How long did it take you to live off of your properties?

Largely, to diversify. But, in addition to diversifying my assets, I’m sick of working for someone else. I get to work at 6:30 am and get home at 6pm on the 2-3 weeknights each week I don’t entertain. When I entertain, midnight is easily the norm, if not later. I’d like to spend more time with my family and build a business. There is nothing more exciting to me than being able to build my own business.

I am paid well for what I do-- but I would be out of a job in a nansecond if I lost a decent chunk of P/L. Trading has become a lot less fun-- I’m not as interested in it than I was. REI is, at the very least, a new opprtunity, that I can eventually work for myself. By no means am I bashing RE-- I mean, obviously I’m here and busting my -ss trying to learn REI so I can stop trading. It’s a new challenge. WHile I want to invest to make money, I would take a significant paycut to have my own successful RE business. Why? What does money matter if I don’t have time to spend it or spend time with my family? Freedom to work how and when I wish is worth a lot more to me than “big bucks”.

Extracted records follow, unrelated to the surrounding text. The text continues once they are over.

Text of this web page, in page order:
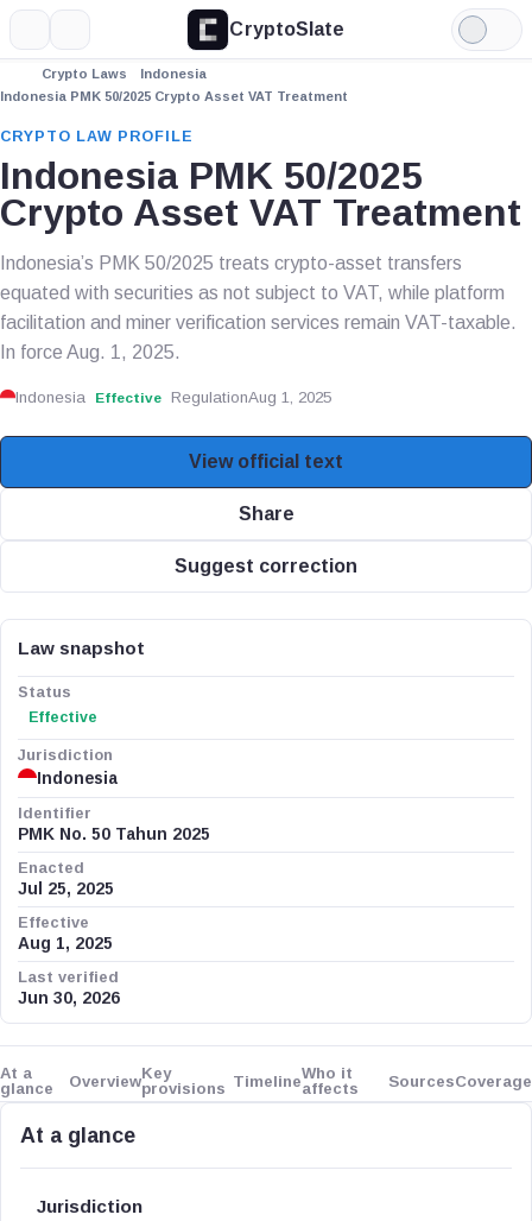
CryptoSlate
Light
Mode
Crypto Laws
Indonesia
Indonesia PMK 50/2025 Crypto Asset VAT Treatment
CRYPTO LAW PROFILE
Indonesia PMK 50/2025
Crypto Asset VAT Treatment
Indonesia’s PMK 50/2025 treats crypto-asset transfers
equated with securities as not subject to VAT, while platform
facilitation and miner verification services remain VAT-taxable.
In force Aug. 1, 2025.
Indonesia Effective RegulationAug 1, 2025
View official text
Share
Suggest correction
Law snapshot
Status
Effective
Jurisdiction
Indonesia
Identifier
PMK No. 50 Tahun 2025
Enacted
Jul 25, 2025
Effective
Aug 1, 2025
Last verified
Jun 30, 2026
At a
glance
OverviewKey
provisions TimelineWho it
affects
SourcesCoverage
At a glance
Jurisdiction

Danny, no disrespect, but as you admitted, you don’t understand equities. As such, it kinda makes it hard for you to judge them. Your view of the equity market is very limited. Equity values are not based on what someone else paid, but is rather similar to the income approach in RE. Saying differently just ain’t so. Sure, there are dopes who don’t do their homework or due diligence and get burned… but thats no different from any other investment.

Having said that, I’m not here to discuss the merits of equity investing. It’s certainly not as you perceive them. I am, however, here to learn as much as I can about REI. I appreciate your insight into it-- I have found your posts to be informative and with great content.

Without a doubt, I am unqualified to answer questions regarding equities, that’s why I don’t go on stock trader websites. Evident from your username, you are equally as unqualified to compare REI to equities as you are probably not seasoned in real esate.

Danny,
I’m sorry but where did I tell anyone that RE was NOT a good investment?..Not anywhere…Don’t put words in my mouth…I don’t go around telling others so matter of factly about how and why they shouldn’t invest in RE,do I …I didn’t think so…You did and it’s laughable at how unknowledgable you are about the equity markets…Juts by this funny line “The cross-your-fingers method or pray-to-god method of investing doesn’t work for me. I have no doubt that you can make great amounts of money by crossing your fingers, but I’m more comfortable with math”…That why the sharpest quants are hired by top firms…The markets is all math and probabilities…LOL…I won’t go on anymore you are doing a good enough job…

Rookie,

Are you drunk or can you just not read? Where in that quote did I say- you said RE is a bad investment? I was not putting words in your mouth. You and NJRE are on an REI website, new to REI, and preaching how great equities are in comparison to REI. You obviously have the equities side of the debate down, but lack any knowledge to compare it to REI, just like I do with equities. This is the reason I don’t go to stock trader websites to preach how great REI is when I have no idea what I’m comparing it to. As you said, equities is all about math and PROBABILITIES, just like VEGAS! Where I’m from, we call that gambling.

NJRE,

Since you seem to be a half way decent guy, can you explain how stocks ARE valued?

Are you drunk or can you just not read? Where in that quote did I say- you said RE is a bad investment? I was not putting words in your mouth. You and NJRE are on an REI website, new to REI

Yes but my reason for answering is because you Mr.RE pro is talking nonsense about equities…So yes Mr.RE newbie (being me) is going to answer you because just like you are a RE pro I’m an option strategist and have the same right to defend my profession as you…I don’t talk smack on RE,I like being here and learning but I don’t speak matter of factly about RE so dont do it about equities and we will be fine…Comparing equity investing to gambling is comical,maybe for the average guy who throws his money around without researching properly…But wouldnt the same problems happen to someone who didn’t research the RE markets properly…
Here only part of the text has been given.